80% of all hacks in 2021 were conducted remotely – without a physical connection between the hacker and the vehicle or charging station.
As electric vehicle sales increase across the world, EV charging stations are becoming a new target for hackers.
According to reports, the past few months have seen a rise in charging station hacking incidents. These include instances where hackers would load ransomware in chargers in order to either slow them down or stop its functionality altogether. Reports also suggest that hackers can lockout & hold a user’s profile for ransom or even hack themselves into a charger and save on the charging fees. Yoav Levy, CEO of Upstream Security – an Israeli automotive cybersecurity provider, stated that hacks into the EV chargers have already started, with hackers mainly looking to make money.
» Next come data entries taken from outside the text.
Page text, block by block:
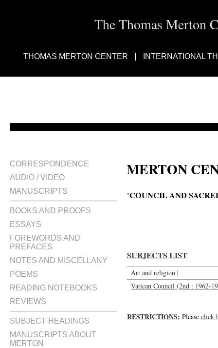
The Thomas Merton
THOMAS MERTON CENTER INTERNATIONAL
CORRESPONDENCE
AUDIO / VIDEO
MANUSCRIPTS
BOOKS AND PROOFS
ESSAYS
FOREWORDS AND
PREFACES
NOTES AND MISCELLANY
POEMS
READING NOTEBOOKS
REVIEWS
SUBJECT HEADINGS
MANUSCRIPTS ABOUT
MERTON
MERTON
'COUNCIL AND
SUBJECTS LIST
Art and religion |
Vatican Council (2nd : 1962-
RESTRICTIONS: Please click
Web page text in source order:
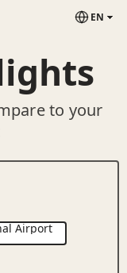
EN
to your
Airport
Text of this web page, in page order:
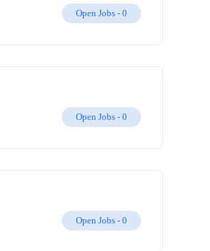
Open Jobs - 0
Open Jobs - 0
Open Jobs - 0
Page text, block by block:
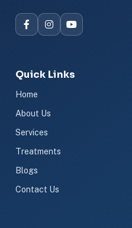
Quick Links
Home
About Us
Services
Treatments
Blogs
Contact Us
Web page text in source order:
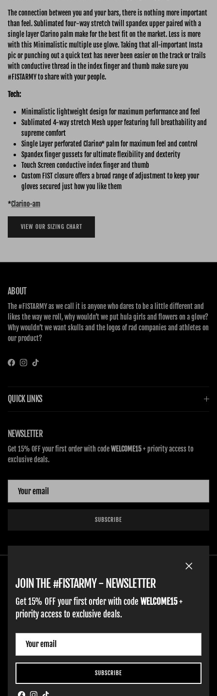
The connection between you and your bars, there is nothing more important
than feel. Sublimated four-way stretch twill spandex upper paired with a
single layer Clarino palm make for the best fit on the market. Less is more
with this Minimalistic multiple use glove. Taking that all-important Insta
pic or punching out a quick text has never been easier on the track or trails
with conductive thread in the index finger and thumb make sure you
#FISTARMY to share with your people.
Tech:
Minimalistic lightweight design for maximum performance and feel
Sublimated 4-way stretch Mesh upper featuring full breathability and
supreme comfort
Single Layer perforated Clarino* palm for maximum feel and control
Spandex finger gussets for ultimate flexibility and dexterity
Touch Screen conductive index finger and thumb
Custom FIST closure offers a broad range of adjustment to keep your
gloves secured just how you like them
*Clarino-am
VIEW OUR SIZING CHART
ABOUT
The #FISTARMY as we call it is anyone who dares to be a little different and
likes the way we roll, why wouldn’t we put hula girls and flowers on a glove?
Why wouldn’t we want skulls and the logos of rad companies and athletes on
our product?
FacebookInstagram
TikTok
QUICK LINKS
NEWSLETTER
Get 15% OFF your first order with codeWELCOME15+ priority access to
exclusive deals.
SUBSCRIBE
ADULT GLOVES
SUPPORT
France (EUR €)
Hobart Website Design By -
JOIN THE #FISTARMY - NEWSLETTER
Get 15% OFF your first order with code WELCOME15+
priority access to exclusive deals.
SUBSCRIBE
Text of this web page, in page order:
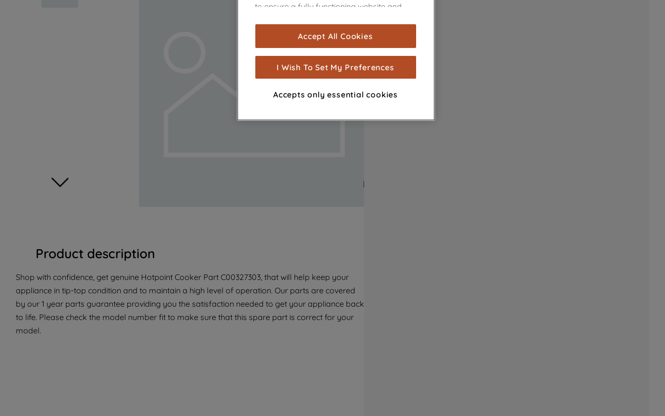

However, reports also state that apart from the EV charging stations being vulnerable, cars are also being hacked into by outside operators for nefarious purposes. With technology like Over-the-air updates becoming common on today’s cars, it makes it easier for hackers to gain access to vehicles. According to Levy, 80% of all hacks in 2021 were conducted remotely – without a physical connection between the hacker and the vehicle or charging station. He also mentions that eventually, hackers could target large fleet vehicles and ask for high ransom amounts.
Levy also stated that while security will get better with improvement in technology, right now, hackers are seeing a golden opportunity to make quick money.